* AVAILABLE RECORDS
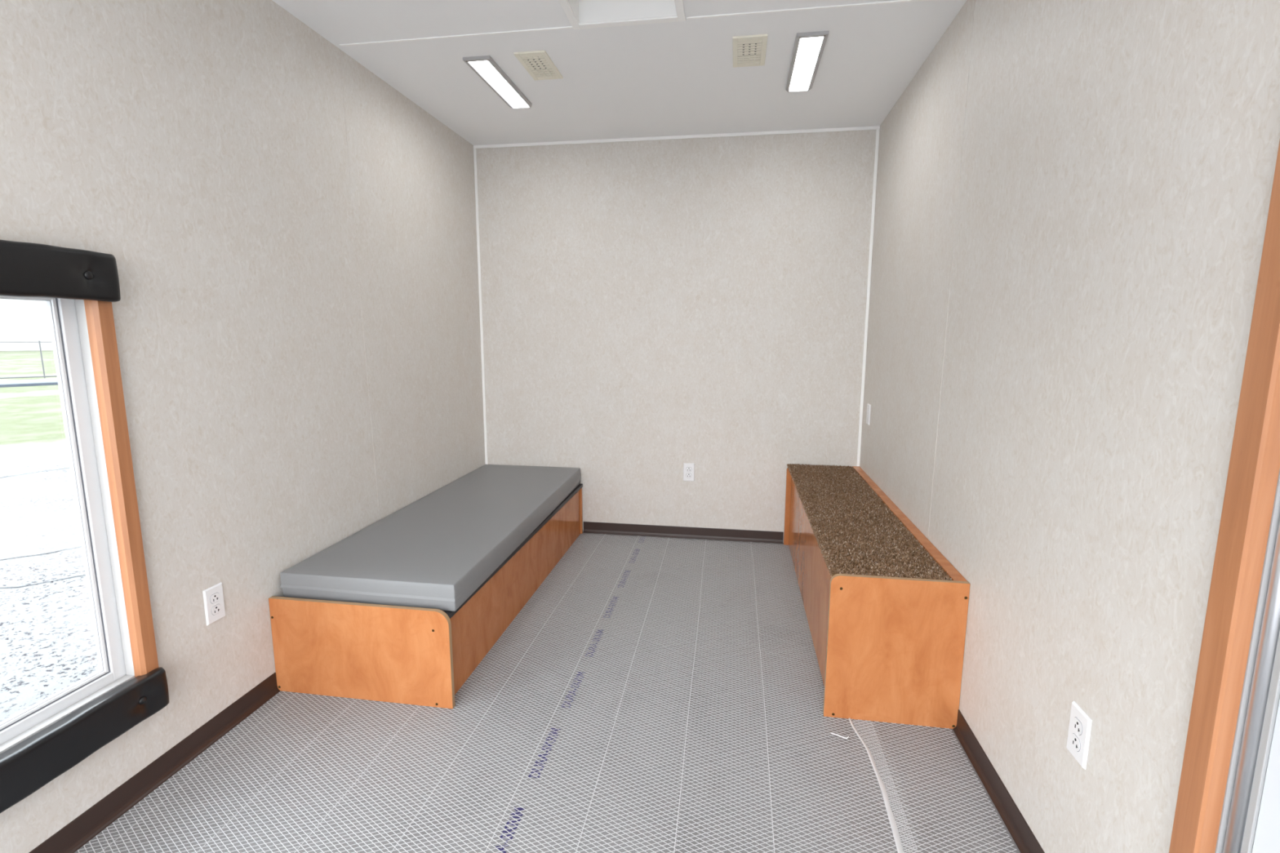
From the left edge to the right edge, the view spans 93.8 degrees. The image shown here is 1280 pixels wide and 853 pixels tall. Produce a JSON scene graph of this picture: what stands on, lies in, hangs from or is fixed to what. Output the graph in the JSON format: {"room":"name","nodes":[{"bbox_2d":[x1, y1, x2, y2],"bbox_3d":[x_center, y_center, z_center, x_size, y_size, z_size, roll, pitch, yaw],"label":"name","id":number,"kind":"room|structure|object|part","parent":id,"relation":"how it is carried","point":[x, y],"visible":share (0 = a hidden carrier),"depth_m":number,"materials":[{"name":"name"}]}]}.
{"room":"trailer interior","nodes":[
{"label":"trailer interior","id":0,"kind":"room"},
{"bbox_2d":[0,442,99,722],"bbox_3d":[5.214,4.312,-17.479,56.000,0.004,60.119,-4,10,-28],"label":"ground","id":1,"kind":"structure","parent":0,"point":[47,641],"depth_m":3.87,"materials":[{"name":"grey"}]},
{"bbox_2d":[0,0,484,852],"bbox_3d":[-1.459,-0.159,1.489,0.100,2.440,4.901,2,9,9],"label":"wall","id":2,"kind":"structure","parent":0,"point":[200,146],"depth_m":1.98,"materials":[{"name":"paint"}]},
{"bbox_2d":[0,239,120,302],"bbox_3d":[-1.455,-0.298,0.987,0.054,0.124,1.163,2,9,9],"label":"pad","id":3,"kind":"object","parent":2,"relation":"attached to","point":[27,269],"visible":1,"depth_m":1.40,"materials":[{"name":"black fabric"}]},
{"bbox_2d":[0,295,159,754],"bbox_3d":[-1.503,0.261,1.109,0.088,1.083,1.094,2,9,9],"label":"window","id":4,"kind":"structure","parent":2,"relation":"in","point":[83,333],"depth_m":1.58,"materials":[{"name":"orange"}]},
{"bbox_3d":[-1.393,0.188,1.617,0.031,1.073,0.046,2,9,9],"label":"casing","id":5,"kind":"part","parent":4,"relation":"part of","materials":[{"name":"brown wood"}]},
{"bbox_2d":[0,666,168,813],"bbox_3d":[-1.459,0.827,1.156,0.054,0.118,1.156,2,9,9],"label":"pad","id":6,"kind":"object","parent":2,"relation":"attached to","point":[28,766],"visible":1,"depth_m":1.48,"materials":[{"name":"black fabric"}]},
{"bbox_2d":[29,672,279,852],"bbox_3d":[-1.555,1.155,0.726,0.014,0.073,2.988,2,9,9],"label":"baseboard","id":7,"kind":"structure","parent":2,"relation":"attached to","point":[95,820],"depth_m":1.72,"materials":[{"name":"brown plastic"}]},
{"bbox_2d":[202,582,225,626],"bbox_3d":[-1.358,0.566,1.913,0.008,0.116,0.070,2,9,9],"label":"wall outlet","id":8,"kind":"object","parent":2,"relation":"attached to","point":[213,597],"visible":1,"depth_m":1.91,"materials":[{"name":"white plastic"}]},
{"bbox_2d":[210,592,219,603],"bbox_3d":[-1.355,0.547,1.910,0.002,0.028,0.034,2,9,9],"label":"receptacle","id":9,"kind":"object","parent":8,"relation":"attached to","point":[215,597],"depth_m":1.91,"materials":[{"name":"white plastic"}]},
{"bbox_2d":[211,604,221,615],"bbox_3d":[-1.355,0.586,1.916,0.002,0.028,0.034,2,9,9],"label":"receptacle","id":10,"kind":"object","parent":8,"relation":"attached to","point":[215,608],"depth_m":1.92,"materials":[{"name":"white plastic"}]},
{"bbox_2d":[338,48,380,515],"bbox_3d":[-1.222,-0.560,2.622,0.001,1.990,0.071,2,9,9],"label":"trim","id":11,"kind":"structure","parent":2,"relation":"attached to","point":[339,48],"depth_m":2.60,"materials":[{"name":"plastic"}]},
{"bbox_2d":[74,533,1020,852],"bbox_3d":[-0.235,1.139,1.493,2.585,0.120,5.101,2,9,9],"label":"floor","id":12,"kind":"structure","parent":0,"point":[728,556],"depth_m":1.86,"materials":[{"name":"plastic"}]},
{"bbox_2d":[77,533,918,852],"bbox_3d":[-0.223,0.953,2.301,2.120,0.001,3.440,2,9,9],"label":"film","id":13,"kind":"object","parent":12,"relation":"on","point":[517,810],"visible":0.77,"depth_m":1.90,"materials":[{"name":"white plastic"}]},
{"bbox_2d":[268,483,582,708],"bbox_3d":[-0.842,0.657,3.039,0.683,0.358,1.903,2,9,9],"label":"bunk base","id":14,"kind":"object","parent":13,"relation":"on","point":[376,652],"visible":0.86,"depth_m":2.14,"materials":[{"name":"brown wood"}]},
{"bbox_3d":[-0.988,0.797,2.121,0.683,0.358,0.018,2,9,9],"label":"panel","id":15,"kind":"part","parent":14,"relation":"part of","materials":[{"name":"brown wood"}]},
{"bbox_2d":[280,464,581,611],"bbox_3d":[-0.835,0.448,3.033,0.684,0.108,1.856,2,9,9],"label":"mattress","id":16,"kind":"object","parent":14,"relation":"on","point":[435,551],"visible":0.98,"depth_m":2.48,"materials":[{"name":"grey fabric"}]},
{"bbox_3d":[-0.543,0.688,2.996,0.018,0.310,1.861,2,9,9],"label":"panel","id":17,"kind":"part","parent":14,"relation":"part of","materials":[{"name":"brown wood"}]},
{"bbox_3d":[-0.706,0.539,3.961,0.662,0.310,0.018,2,9,9],"label":"panel","id":18,"kind":"part","parent":14,"relation":"part of","materials":[{"name":"brown wood"}]},
{"bbox_2d":[831,733,848,738],"bbox_3d":[0.649,1.004,1.947,0.055,0.008,0.010,4,10,24],"label":"plastic offcut","id":19,"kind":"object","parent":13,"relation":"on","point":[831,733],"visible":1,"depth_m":1.95,"materials":[{"name":"white plastic"}]},
{"bbox_2d":[783,463,970,728],"bbox_3d":[0.975,0.614,2.833,0.431,0.514,1.751,2,9,9],"label":"bench","id":20,"kind":"object","parent":13,"relation":"on","point":[886,610],"visible":1,"depth_m":2.01,"materials":[{"name":"brown wood"}]},
{"bbox_3d":[1.108,0.497,3.665,0.429,0.492,0.018,2,9,9],"label":"panel","id":21,"kind":"part","parent":20,"relation":"part of","materials":[{"name":"brown wood"}]},
{"bbox_3d":[0.800,0.623,2.855,0.018,0.488,1.698,2,9,9],"label":"panel","id":22,"kind":"part","parent":20,"relation":"part of","materials":[{"name":"brown wood"}]},
{"bbox_3d":[0.842,0.746,1.989,0.427,0.509,0.018,2,9,9],"label":"panel","id":23,"kind":"part","parent":20,"relation":"part of","materials":[{"name":"brown wood"}]},
{"bbox_3d":[1.169,0.389,2.776,0.042,0.040,1.727,2,9,9],"label":"rail","id":24,"kind":"part","parent":20,"relation":"part of","materials":[{"name":"brown wood"}]},
{"bbox_2d":[848,718,1016,852],"bbox_3d":[0.873,0.988,2.081,0.351,0.004,3.339,2,9,9],"label":"film","id":25,"kind":"object","parent":12,"relation":"on","point":[895,829],"visible":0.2,"depth_m":1.70,"materials":[{"name":"white"}]},
{"bbox_2d":[272,0,966,145],"bbox_3d":[-0.229,-1.381,1.105,2.585,0.100,5.101,2,9,9],"label":"ceiling","id":26,"kind":"structure","parent":0,"point":[679,77],"depth_m":2.55,"materials":[{"name":"white paint"}]},
{"bbox_2d":[339,26,573,46],"bbox_3d":[-0.729,-1.518,2.333,0.965,0.004,0.011,2,9,9],"label":"trim","id":27,"kind":"structure","parent":26,"relation":"attached to","point":[566,27],"depth_m":2.33,"materials":[{"name":"white plastic"}]},
{"bbox_2d":[462,55,531,108],"bbox_3d":[-0.642,-1.581,2.774,0.119,0.014,0.554,2,9,9],"label":"recessed light","id":28,"kind":"object","parent":26,"relation":"in","point":[484,66],"visible":1,"depth_m":2.72,"materials":[{"name":"grey plastic"}]},
{"bbox_2d":[513,49,563,80],"bbox_3d":[-0.434,-1.554,2.583,0.134,0.009,0.262,2,9,9],"label":"ceiling vent","id":29,"kind":"object","parent":26,"relation":"in","point":[538,64],"visible":1,"depth_m":2.56,"materials":[{"name":"beige plastic"}]},
{"bbox_2d":[558,0,685,29],"bbox_3d":[-0.075,-1.604,1.996,0.424,0.289,0.439,2,9,9],"label":"ceiling hatch","id":30,"kind":"object","parent":26,"relation":"attached to","point":[581,14],"visible":1,"depth_m":2.19,"materials":[{"name":"white plastic"}]},
{"bbox_2d":[732,34,768,67],"bbox_3d":[0.447,-1.530,2.446,0.134,0.009,0.262,2,9,9],"label":"ceiling vent","id":31,"kind":"object","parent":26,"relation":"in","point":[748,50],"visible":1,"depth_m":2.43,"materials":[{"name":"beige plastic"}]},
{"bbox_2d":[785,31,828,92],"bbox_3d":[0.704,-1.545,2.561,0.119,0.014,0.547,2,9,9],"label":"recessed light","id":32,"kind":"object","parent":26,"relation":"in","point":[808,49],"visible":1,"depth_m":2.51,"materials":[{"name":"grey plastic"}]},
{"bbox_2d":[686,0,932,19],"bbox_3d":[0.643,-1.482,2.119,0.959,0.004,0.011,2,9,9],"label":"trim","id":33,"kind":"structure","parent":26,"relation":"attached to","point":[898,1],"depth_m":2.13,"materials":[{"name":"white plastic"}]},
{"bbox_2d":[475,129,876,542],"bbox_3d":[0.157,-0.501,3.740,2.585,2.440,0.100,2,9,9],"label":"wall","id":34,"kind":"structure","parent":0,"point":[580,243],"depth_m":3.66,"materials":[{"name":"paint"}]},
{"bbox_2d":[473,148,488,464],"bbox_3d":[-1.020,-0.515,3.871,0.016,2.422,0.006,2,9,9],"label":"trim","id":35,"kind":"structure","parent":34,"relation":"attached to","point":[474,149],"depth_m":3.83,"materials":[{"name":"white plastic"}]},
{"bbox_2d":[473,125,879,148],"bbox_3d":[0.152,-1.689,3.504,2.384,0.018,0.006,2,9,9],"label":"trim","id":36,"kind":"structure","parent":34,"relation":"attached to","point":[874,127],"depth_m":3.49,"materials":[{"name":"white plastic"}]},
{"bbox_2d":[677,138,683,526],"bbox_3d":[0.247,-0.518,3.672,0.005,2.348,0.001,2,9,9],"label":"trim","id":37,"kind":"structure","parent":34,"relation":"attached to","point":[682,139],"depth_m":3.66,"materials":[{"name":"plastic"}]},
{"bbox_2d":[582,521,783,543],"bbox_3d":[0.262,0.680,3.846,1.286,0.073,0.014,2,9,9],"label":"baseboard","id":38,"kind":"structure","parent":34,"relation":"attached to","point":[685,532],"depth_m":3.84,"materials":[{"name":"brown plastic"}]},
{"bbox_2d":[683,462,694,481],"bbox_3d":[0.309,0.289,3.782,0.070,0.116,0.008,2,9,9],"label":"wall outlet","id":39,"kind":"object","parent":34,"relation":"attached to","point":[688,468],"visible":1,"depth_m":3.78,"materials":[{"name":"white plastic"}]},
{"bbox_2d":[686,466,691,471],"bbox_3d":[0.308,0.270,3.776,0.034,0.028,0.002,2,9,9],"label":"receptacle","id":40,"kind":"object","parent":39,"relation":"attached to","point":[688,468],"depth_m":3.78,"materials":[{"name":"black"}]},
{"bbox_2d":[856,128,879,466],"bbox_3d":[1.318,-0.453,3.508,0.016,2.422,0.006,2,9,9],"label":"trim","id":41,"kind":"structure","parent":34,"relation":"attached to","point":[877,130],"depth_m":3.46,"materials":[{"name":"white plastic"}]},
{"bbox_2d":[859,0,1279,852],"bbox_3d":[0.996,-0.093,1.108,0.100,2.440,4.901,2,9,9],"label":"wall","id":42,"kind":"structure","parent":0,"point":[1119,157],"depth_m":1.34,"materials":[{"name":"paint"}]},
{"bbox_2d":[866,403,871,425],"bbox_3d":[1.296,-0.069,3.403,0.008,0.116,0.070,2,9,9],"label":"switch plate","id":43,"kind":"object","parent":42,"relation":"attached to","point":[868,406],"visible":1,"depth_m":3.39,"materials":[{"name":"white plastic"}]},
{"bbox_2d":[927,0,975,536],"bbox_3d":[1.119,-0.518,2.162,0.001,1.920,0.055,2,9,9],"label":"trim","id":44,"kind":"structure","parent":42,"relation":"attached to","point":[975,0],"depth_m":2.15,"materials":[{"name":"plastic"}]},
{"bbox_2d":[952,709,1044,852],"bbox_3d":[0.972,1.039,1.524,0.014,0.073,0.935,2,9,9],"label":"baseboard","id":45,"kind":"structure","parent":42,"relation":"attached to","point":[1020,832],"depth_m":1.67,"materials":[{"name":"brown plastic"}]},
{"bbox_2d":[1066,700,1092,769],"bbox_3d":[0.951,0.668,1.300,0.008,0.116,0.070,2,9,9],"label":"wall outlet","id":46,"kind":"object","parent":42,"relation":"attached to","point":[1080,724],"visible":1,"depth_m":1.29,"materials":[{"name":"white plastic"}]},
{"bbox_2d":[1071,733,1079,751],"bbox_3d":[0.948,0.688,1.303,0.002,0.028,0.034,2,9,9],"label":"receptacle","id":47,"kind":"object","parent":46,"relation":"attached to","point":[1075,738],"depth_m":1.30,"materials":[{"name":"white plastic"}]},
{"bbox_2d":[1072,717,1082,734],"bbox_3d":[0.948,0.649,1.297,0.002,0.028,0.034,2,9,9],"label":"receptacle","id":48,"kind":"object","parent":46,"relation":"attached to","point":[1077,722],"depth_m":1.30,"materials":[{"name":"white plastic"}]},
{"bbox_2d":[1168,140,1279,852],"bbox_3d":[0.861,0.179,0.420,0.100,2.110,0.995,2,9,9],"label":"door","id":49,"kind":"structure","parent":42,"relation":"in","point":[1228,797],"depth_m":0.89,"materials":[{"name":"brown wood"}]},
{"label":"outside","id":50,"kind":"structure","parent":0,"visible":0},
{"bbox_2d":[0,350,66,445],"bbox_3d":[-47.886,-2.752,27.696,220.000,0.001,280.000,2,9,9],"label":"lawn","id":51,"kind":"structure","parent":50,"point":[29,415],"depth_m":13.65,"materials":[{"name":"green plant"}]},
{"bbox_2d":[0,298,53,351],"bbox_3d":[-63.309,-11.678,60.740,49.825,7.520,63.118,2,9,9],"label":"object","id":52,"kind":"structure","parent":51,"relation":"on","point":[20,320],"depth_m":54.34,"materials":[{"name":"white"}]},
{"bbox_2d":[0,340,57,378],"bbox_3d":[-21.535,-2.310,20.797,0.044,1.320,49.994,7,11,40],"label":"wire fence","id":53,"kind":"object","parent":51,"relation":"on","point":[38,341],"visible":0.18,"depth_m":21.13,"materials":[{"name":"grey metal"}]},
{"bbox_3d":[-21.533,-2.918,20.704,0.028,0.028,49.993,7,11,40],"label":"rail","id":54,"kind":"part","parent":53,"relation":"part of","materials":[{"name":"grey metal"}]},
{"bbox_3d":[-21.536,-1.717,20.888,0.044,0.044,49.993,7,11,40],"label":"rail","id":55,"kind":"part","parent":53,"relation":"part of","materials":[{"name":"grey metal"}]},
{"bbox_3d":[-21.179,-2.373,21.212,0.037,1.320,0.037,5,10,31],"label":"post","id":56,"kind":"part","parent":53,"relation":"part of","materials":[{"name":"grey metal"}]},
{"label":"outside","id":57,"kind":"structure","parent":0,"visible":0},
{"bbox_2d":[0,378,57,383],"bbox_3d":[-20.116,-1.431,19.448,2.230,0.040,119.984,7,11,40],"label":"concrete apron","id":58,"kind":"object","parent":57,"point":[41,380],"visible":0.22,"depth_m":19.86,"materials":[{"name":"grey concrete"}]},
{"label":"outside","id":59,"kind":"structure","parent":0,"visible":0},
{"bbox_2d":[0,381,57,387],"bbox_3d":[-18.983,-1.302,18.497,0.700,0.080,119.983,7,11,40],"label":"kerb","id":60,"kind":"object","parent":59,"point":[45,383],"visible":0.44,"depth_m":18.41,"materials":[{"name":"grey concrete"}]}
]}

* REQUIREMENT
Tell how many lines of the material above hold "interior", answering with a bare number.

* SOLUTION FOR THIS EXERCISE
2